● **Problem**
Restate the entries below exactly, and keep all images out of the answer.

● **Input records**

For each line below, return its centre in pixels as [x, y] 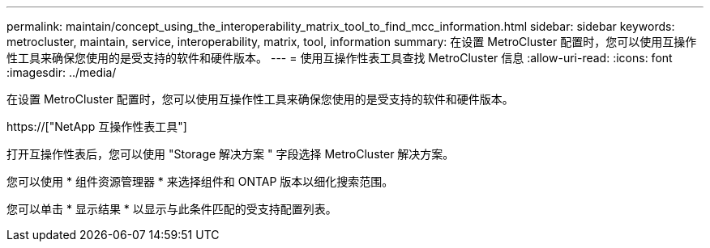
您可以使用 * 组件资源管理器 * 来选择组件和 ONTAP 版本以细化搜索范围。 [200, 181]
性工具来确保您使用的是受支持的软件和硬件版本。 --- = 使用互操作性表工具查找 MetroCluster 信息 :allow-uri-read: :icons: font [340, 58]
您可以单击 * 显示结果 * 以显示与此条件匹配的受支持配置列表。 [172, 209]
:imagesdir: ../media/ [62, 72]
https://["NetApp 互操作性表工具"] [97, 126]
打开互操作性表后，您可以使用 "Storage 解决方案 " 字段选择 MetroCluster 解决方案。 [231, 154]

● **Solved problem**
For each line below, return its centre in pixels as [x, y] 
您可以使用 * 组件资源管理器 * 来选择组件和 ONTAP 版本以细化搜索范围。 [200, 181]
性工具来确保您使用的是受支持的软件和硬件版本。 --- = 使用互操作性表工具查找 MetroCluster 信息 :allow-uri-read: :icons: font [340, 58]
您可以单击 * 显示结果 * 以显示与此条件匹配的受支持配置列表。 [172, 209]
:imagesdir: ../media/ [62, 72]
https://["NetApp 互操作性表工具"] [97, 126]
打开互操作性表后，您可以使用 "Storage 解决方案 " 字段选择 MetroCluster 解决方案。 [231, 154]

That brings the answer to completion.